• _AIM OF THE TASK_
Copy out each line of the listing below that contains the word "voastra".

• _RECORDS FOR THIS EXERCISE_
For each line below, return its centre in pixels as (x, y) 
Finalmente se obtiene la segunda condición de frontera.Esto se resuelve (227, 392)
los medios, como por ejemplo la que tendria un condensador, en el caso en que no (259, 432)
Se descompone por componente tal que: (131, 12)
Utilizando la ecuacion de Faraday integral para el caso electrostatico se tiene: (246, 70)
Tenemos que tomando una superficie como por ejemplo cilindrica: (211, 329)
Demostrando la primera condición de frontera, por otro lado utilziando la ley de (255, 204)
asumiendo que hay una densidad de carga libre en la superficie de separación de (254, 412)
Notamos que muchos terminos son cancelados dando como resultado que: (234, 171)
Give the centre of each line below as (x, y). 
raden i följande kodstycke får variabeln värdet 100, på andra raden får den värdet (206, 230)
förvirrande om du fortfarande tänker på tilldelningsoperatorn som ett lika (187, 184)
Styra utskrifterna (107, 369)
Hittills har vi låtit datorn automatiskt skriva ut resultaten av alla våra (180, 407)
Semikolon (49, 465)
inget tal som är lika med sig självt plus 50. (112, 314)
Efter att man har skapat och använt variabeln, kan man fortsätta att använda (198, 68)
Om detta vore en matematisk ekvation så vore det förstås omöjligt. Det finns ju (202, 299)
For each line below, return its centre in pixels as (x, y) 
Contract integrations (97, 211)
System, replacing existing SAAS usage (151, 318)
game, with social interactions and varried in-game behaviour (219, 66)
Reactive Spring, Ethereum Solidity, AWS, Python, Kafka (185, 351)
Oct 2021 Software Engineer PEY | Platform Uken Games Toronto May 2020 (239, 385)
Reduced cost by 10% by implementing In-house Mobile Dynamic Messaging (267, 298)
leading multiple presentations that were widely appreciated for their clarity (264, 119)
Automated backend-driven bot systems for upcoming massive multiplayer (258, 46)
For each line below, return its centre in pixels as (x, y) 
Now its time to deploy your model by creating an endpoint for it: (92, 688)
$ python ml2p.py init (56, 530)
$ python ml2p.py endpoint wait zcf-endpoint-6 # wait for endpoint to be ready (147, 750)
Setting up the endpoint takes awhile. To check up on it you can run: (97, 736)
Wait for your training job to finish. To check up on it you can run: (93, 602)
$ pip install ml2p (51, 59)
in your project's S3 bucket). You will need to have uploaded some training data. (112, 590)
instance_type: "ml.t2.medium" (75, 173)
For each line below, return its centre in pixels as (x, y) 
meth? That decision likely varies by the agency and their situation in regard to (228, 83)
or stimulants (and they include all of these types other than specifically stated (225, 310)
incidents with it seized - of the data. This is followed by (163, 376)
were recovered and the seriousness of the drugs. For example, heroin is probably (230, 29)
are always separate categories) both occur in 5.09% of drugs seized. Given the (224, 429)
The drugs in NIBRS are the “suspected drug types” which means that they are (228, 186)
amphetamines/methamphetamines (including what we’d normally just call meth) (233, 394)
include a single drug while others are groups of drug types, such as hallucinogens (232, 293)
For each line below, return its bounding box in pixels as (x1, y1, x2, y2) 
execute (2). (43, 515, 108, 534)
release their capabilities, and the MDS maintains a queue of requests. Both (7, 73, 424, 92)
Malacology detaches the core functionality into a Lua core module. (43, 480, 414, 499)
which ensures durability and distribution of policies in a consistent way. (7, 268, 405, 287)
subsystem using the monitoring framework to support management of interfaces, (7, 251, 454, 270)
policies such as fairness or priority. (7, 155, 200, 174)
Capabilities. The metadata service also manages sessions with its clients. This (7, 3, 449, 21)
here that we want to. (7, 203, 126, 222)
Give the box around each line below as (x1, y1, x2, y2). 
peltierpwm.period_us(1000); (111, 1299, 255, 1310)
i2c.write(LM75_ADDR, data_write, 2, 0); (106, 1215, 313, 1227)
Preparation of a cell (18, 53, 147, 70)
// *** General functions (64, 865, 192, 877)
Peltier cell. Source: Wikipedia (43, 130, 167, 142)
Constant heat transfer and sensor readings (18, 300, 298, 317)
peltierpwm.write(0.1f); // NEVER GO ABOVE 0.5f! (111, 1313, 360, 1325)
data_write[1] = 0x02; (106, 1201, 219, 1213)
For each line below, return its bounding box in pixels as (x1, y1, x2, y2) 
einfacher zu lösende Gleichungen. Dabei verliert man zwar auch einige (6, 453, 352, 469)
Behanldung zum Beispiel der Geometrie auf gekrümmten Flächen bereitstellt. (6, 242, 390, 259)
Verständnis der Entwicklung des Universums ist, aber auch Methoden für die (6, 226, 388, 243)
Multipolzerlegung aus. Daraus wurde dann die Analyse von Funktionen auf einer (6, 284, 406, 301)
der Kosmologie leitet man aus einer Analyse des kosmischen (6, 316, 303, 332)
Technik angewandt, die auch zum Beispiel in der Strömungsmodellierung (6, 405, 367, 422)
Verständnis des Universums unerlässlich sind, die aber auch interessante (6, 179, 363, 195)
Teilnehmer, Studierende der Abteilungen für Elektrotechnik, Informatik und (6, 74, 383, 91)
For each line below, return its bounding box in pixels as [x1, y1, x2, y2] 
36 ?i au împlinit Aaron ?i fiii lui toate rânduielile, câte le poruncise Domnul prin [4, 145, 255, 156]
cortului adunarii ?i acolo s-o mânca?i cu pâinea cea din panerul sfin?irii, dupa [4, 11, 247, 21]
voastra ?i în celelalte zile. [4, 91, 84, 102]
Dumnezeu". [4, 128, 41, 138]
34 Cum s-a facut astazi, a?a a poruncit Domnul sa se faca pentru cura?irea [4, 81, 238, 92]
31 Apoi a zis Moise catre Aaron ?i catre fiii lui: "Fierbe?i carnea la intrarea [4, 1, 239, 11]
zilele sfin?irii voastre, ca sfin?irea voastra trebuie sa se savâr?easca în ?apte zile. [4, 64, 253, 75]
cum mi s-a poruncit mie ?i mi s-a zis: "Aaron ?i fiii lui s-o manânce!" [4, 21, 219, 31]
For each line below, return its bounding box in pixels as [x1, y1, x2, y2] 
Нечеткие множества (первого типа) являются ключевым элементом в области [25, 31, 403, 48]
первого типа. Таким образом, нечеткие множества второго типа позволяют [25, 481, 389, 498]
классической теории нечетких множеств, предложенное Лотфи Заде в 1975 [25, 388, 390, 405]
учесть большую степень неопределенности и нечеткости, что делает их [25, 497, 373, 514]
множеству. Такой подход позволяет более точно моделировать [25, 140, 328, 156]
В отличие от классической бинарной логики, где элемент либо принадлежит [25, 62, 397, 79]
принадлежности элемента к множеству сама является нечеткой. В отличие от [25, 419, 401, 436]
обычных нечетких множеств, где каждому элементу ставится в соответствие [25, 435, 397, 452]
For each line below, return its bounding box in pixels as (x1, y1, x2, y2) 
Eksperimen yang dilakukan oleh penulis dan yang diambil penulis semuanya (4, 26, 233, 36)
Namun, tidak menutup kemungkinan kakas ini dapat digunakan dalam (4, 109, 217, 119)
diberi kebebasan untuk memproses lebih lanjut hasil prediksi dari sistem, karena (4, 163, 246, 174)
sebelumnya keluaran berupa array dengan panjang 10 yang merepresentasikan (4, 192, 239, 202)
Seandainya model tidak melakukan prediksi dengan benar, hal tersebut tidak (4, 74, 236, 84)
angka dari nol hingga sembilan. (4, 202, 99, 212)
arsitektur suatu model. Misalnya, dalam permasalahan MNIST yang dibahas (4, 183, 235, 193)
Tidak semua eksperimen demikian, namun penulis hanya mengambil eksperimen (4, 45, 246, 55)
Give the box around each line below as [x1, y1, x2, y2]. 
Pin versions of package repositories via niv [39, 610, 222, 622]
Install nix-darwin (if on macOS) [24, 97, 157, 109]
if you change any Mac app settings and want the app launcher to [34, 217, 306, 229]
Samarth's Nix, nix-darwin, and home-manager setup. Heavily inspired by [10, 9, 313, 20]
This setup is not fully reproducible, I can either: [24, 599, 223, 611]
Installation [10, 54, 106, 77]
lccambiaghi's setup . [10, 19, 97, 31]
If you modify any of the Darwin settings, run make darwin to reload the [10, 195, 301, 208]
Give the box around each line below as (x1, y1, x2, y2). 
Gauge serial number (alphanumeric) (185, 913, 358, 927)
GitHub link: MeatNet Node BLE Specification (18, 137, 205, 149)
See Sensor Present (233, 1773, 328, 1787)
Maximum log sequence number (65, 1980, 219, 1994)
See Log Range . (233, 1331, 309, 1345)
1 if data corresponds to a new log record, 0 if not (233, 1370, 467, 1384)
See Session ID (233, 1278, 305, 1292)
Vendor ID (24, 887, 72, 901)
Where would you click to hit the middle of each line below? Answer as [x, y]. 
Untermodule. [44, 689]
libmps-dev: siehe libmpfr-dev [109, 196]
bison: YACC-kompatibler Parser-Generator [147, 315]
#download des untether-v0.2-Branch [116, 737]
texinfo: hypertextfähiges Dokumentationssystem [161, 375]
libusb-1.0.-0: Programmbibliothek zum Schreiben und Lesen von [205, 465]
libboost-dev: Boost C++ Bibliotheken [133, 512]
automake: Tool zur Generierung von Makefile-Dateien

• _COMPLETED EXERCISE_
voastra ?i în celelalte zile. [4, 91, 84, 102]
zilele sfin?irii voastre, ca sfin?irea voastra trebuie sa se savâr?easca în ?apte zile. [4, 64, 253, 75]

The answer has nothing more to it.